By Caitlin Chen | Opinions Editor
Irvington’s hallowed halls abound in questions of its origin; how did gum get on the ceiling? Why are the murals so weird? Why are people leaving masking tape written with Voltaire’s quotes everywhere? However, the most widely discussed rumor of all is the Irvington building itself. Who was the architect, and is it true that Irvington used to be a prison? Unfortunately, the truth may be less exciting than the speculations.
In 1961, the Fremont Unified School District commissioned Irvington High School and hired Falk and Booth, two architects with very poor architectural capabilities, to design Irvington.

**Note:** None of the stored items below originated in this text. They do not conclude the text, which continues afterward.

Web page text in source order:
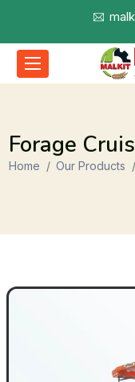
Forage
Home Our Products
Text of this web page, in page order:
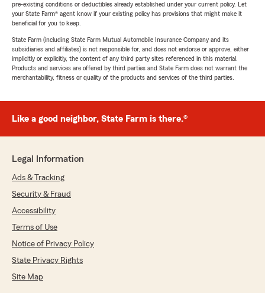
pre-existing conditions or deductibles already established under your current policy. Let
your State Farm® agent know if your existing policy has provisions that might make it
beneficial for you to keep.
State Farm (including State Farm Mutual Automobile Insurance Company and its
subsidiaries and affiliates) is not responsible for, and does not endorse or approve, either
implicitly or explicitly, the content of any third party sites referenced in this material.
Products and services are offered by third parties and State Farm does not warrant the
merchantability, fitness or quality of the products and services of the third parties.
Like a good neighbor, State Farm is there.®
Legal Information
Ads & Tracking
Security & Fraud
Accessibility
Terms of Use
Notice of Privacy Policy
State Privacy Rights
Site Map
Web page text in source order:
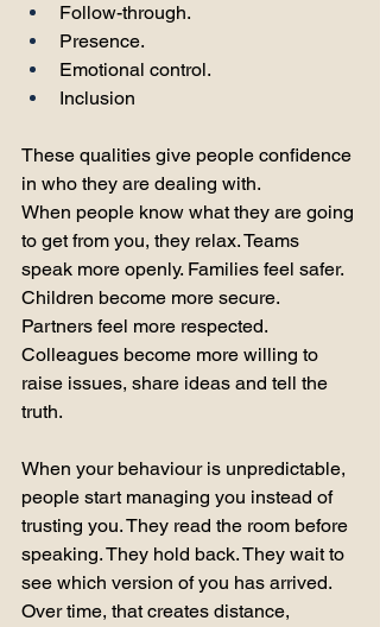
Follow-through.
Presence.
Emotional control.
Inclusion
These qualities give people confidence
in who they are dealing with.
When people know what they are going
to get from you, they relax. Teams
speak more openly. Families feel safer.
Children become more secure.
Partners feel more respected.
Colleagues become more willing to
raise issues, share ideas and tell the
truth.
When your behaviour is unpredictable,
people start managing you instead of
trusting you. They read the room before
speaking. They hold back. They wait to
see which version of you has arrived.
Over time, that creates distance,

Mark Falk, a San Francisco native, trained as a structural engineer at Stanford University. After working in Los Angeles for many years, he returned to the Bay Area in 1942, where he served as president of the Structural Engineers Association of Southern California, president of the California State Board of Registration for Civil Engineers and president of the Northern Group Consulting Engineers Association of California. He partnered with University of Illinois-trained architect Corwin Booth in 1950. Falk & Booth went on to design numerous schools throughout Northern California.
“It was built to be a school,” Principal Sarah Smoot said. “It was just representative of the architecture at that time. It does look like a women’s prison, with high concrete walls and high windows and not a lot of natural light, but it started from the ground up as a school.”